Os imunoensaios utilizando conjugados identificam a presença de antígenos ou anticorpos impregnando moléculas marcadas com compostos detectáveis (conjugados), podendo ser imunofluorescência, radioimunoensaio (RIA), ELISA, Western Bloting e imunocromatografia. Na imunofluorescência direta administra-se um anticorpo com a porção Fb emitindo fluorescência. Se a pessoa tiver o antígeno, o anticorpo vai se ligar e será possível ver no microscópio a fluorescência do anticorpo se o resultado for positivo. Após lavar, se não tiver fluorescência é porque não teve antígeno para o anticorpo se ligar. Isso também é feito no teste de pacientes soropositivos, para saber se o TCD4 foi o linfócito afetado. Usa-se um anti-CD4, que deixa fluorescente apenas esses linfócitos. Na indireta é quando fica fluorescente o segundo anticorpo, ou seja, o anticorpo que se ligou ao anticorpo que está ligado ao antígeno causador da doença. RIA é o mesmo princípio, mas além de avaliar a fluorescência, avalia o quanto de radiação a amostra emite. 

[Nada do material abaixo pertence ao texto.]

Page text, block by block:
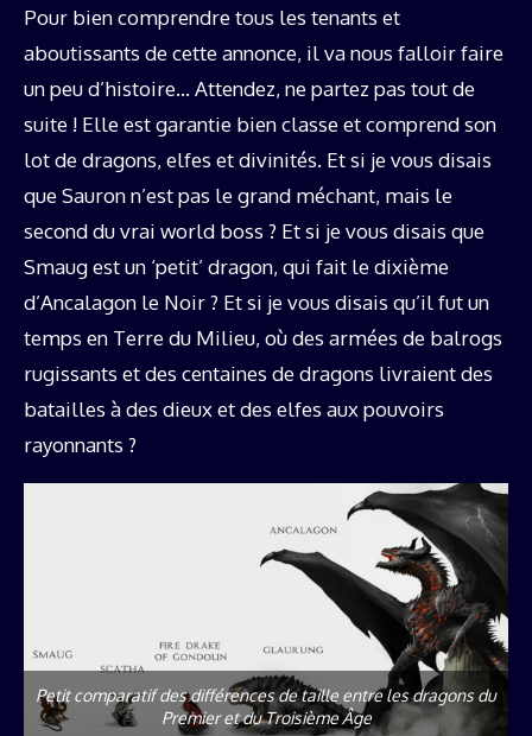
Pour bien comprendre tous les tenants et
aboutissants de cette annonce, il va nous falloir faire
un peu d’histoire… Attendez, ne partez pas tout de
suite ! Elle est garantie bien classe et comprend son
lot de dragons, elfes et divinités. Et si je vous disais
que Sauron n’est pas le grand méchant, mais le
second du vrai world boss ? Et si je vous disais que
Smaug est un ‘petit’ dragon, qui fait le dixième
d’Ancalagon le Noir ? Et si je vous disais qu’il fut un
temps en Terre du Milieu, où des armées de balrogs
rugissants et des centaines de dragons livraient des
batailles à des dieux et des elfes aux pouvoirs
rayonnants ?
Petit comparatif des différences de taille entre les dragons du
Premier et du Troisième Âge
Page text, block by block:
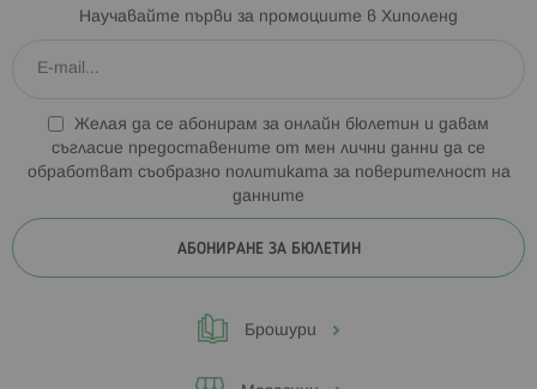
Научавайте първи за промоциите в Хиполенд
Желая да се абонирам за онлайн бюлетин и давам
съгласие предоставените от мен лични данни да се
обработват съобразно политиката за поверителност на
данните
АБОНИРАНЕ ЗА БЮЛЕТИН
Брошури
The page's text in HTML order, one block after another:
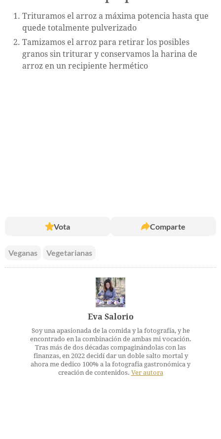
Trituramos el arroz a máxima potencia hasta que
quede totalmente pulverizado
Tamizamos el arroz para retirar los posibles
granos sin triturar y conservamos la harina de
arroz en un recipiente hermético
Vota Comparte
Veganas Vegetarianas
Eva Salorio
Soy una apasionada de la comida y la fotografía, y he
encontrado en la combinación de ambas mi vocación.
Tras más de dos décadas compaginándolas con las
finanzas, en 2022 decidí dar un doble salto mortal y
ahora me dedico 100% a la fotografía gastronómica y
creación de contenidos. Ver autora
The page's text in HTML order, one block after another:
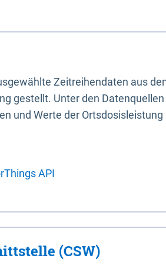
Zeitreihendaten aus
gestellt. Unter den Datenquellen
und Werte der Ortsdosisleistung
API
(CSW)

 O ELISA faz quantificação do anticorpo, vê o quanto de Ac tem. Nos pocinhos tem antígeno, por exemplo, (pode ter anticorpo se o objetivo é procurar antígeno) contra o que se deseja pesquisar, coloca soro do paciente e se tiver Ac vai ter reação, depois coloca outro Ac contra o Ac humano conjugado a uma enzima, por último coloca um substrato dessa enzima, que ao ser quebrado gera uma coloração. De acordo com a intensidade da cor, a pessoa tem mais ou menos anticorpos. 
O Western blotting é feito para detectar proteínas. Cria-se um campo elétrico com pólos negativo e positivo e as moléculas negativas vão transitando para positivo e vice-versa, ou seja, faz eletroforese do sangue do paciente, separando as proteínas dele. É muito utilizado no teste de HIV, procurando pela proteína p24. Depois de separar as proteínas, coloca Ac contra a proteína pesquisada. O Ac só vai se ligar na fração protéica que interessa, resolvendo o problema da reatividade cruzada do Ac.
A Imunocromatografia é por exemplo o beta-HCG. É uma fita impregnada de Ac, no caso de tentar pesquisar os Ag. Pinga a amostra no local, se a amostra tiver antígeno, ela vai se ligar ao Ac que já está lá correspondente ao antígeno junto com uma substância que gera uma cor. Na listra vai ter acúmulo de Ac e Ag e a cor fica forte. Tem a parte do controle, que sempre dá positividade, é só para ver se está funcionando. Se fixar na linha, fica colorida e é positivo, se fixar só em uma, que é o controle, indica que o teste é negativo.